Artikel 65

Print this page

  weegschaal.png

 

1. De betekening van stukken aan personen die niet hun woonplaats of plaats van vestiging, noch een vaste inrichting in de Gemeenschap hebben en die niet overeenkomstig artikel 82 van de basisverordening een vertegenwoordiger voor de procedure hebben aangewezen, geschiedt bij gewone brief aan het bij het Bureau laatst bekende adres van de betrokken persoon.
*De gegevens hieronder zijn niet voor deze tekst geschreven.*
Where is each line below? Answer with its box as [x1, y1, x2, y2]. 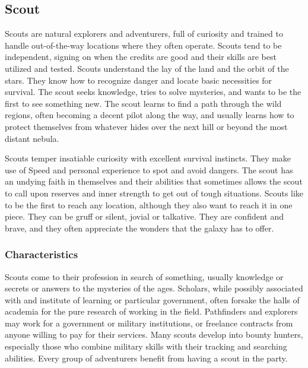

De betekening wordt geacht te zijn geschied, ook al wordt de brief als onbestelbaar aan de afzender teruggezonden.

 

2. Wanneer de betekening bij aangetekende brief met of zonder verzoek om ontvangstbevestiging geschiedt, wordt deze brief geacht door de geadresseerde te zijn ontvangen op de tiende dag nadat hij is gepost, tenzij hij de geadresseerde niet of op een latere dag heeft bereikt; bij betwisting moet het Bureau naargelang van het geval bewijzen dat de brief ter bestemming is aangekomen of op een bepaalde datum aan de geadresseerde is overhandigd.

 

3. De betekening bij aangetekende brief met of zonder verzoek om ontvangstbevestiging wordt geacht te zijn geschied, ook al weigert de geadresseerde de brief te aanvaarden of voor ontvangst ervan te tekenen.

 

4. Voor zover de betekening per post niet in de leden 1, 2 en 3 is geregeld, is het recht van de staat waar de betekening geschiedt, van toepassing.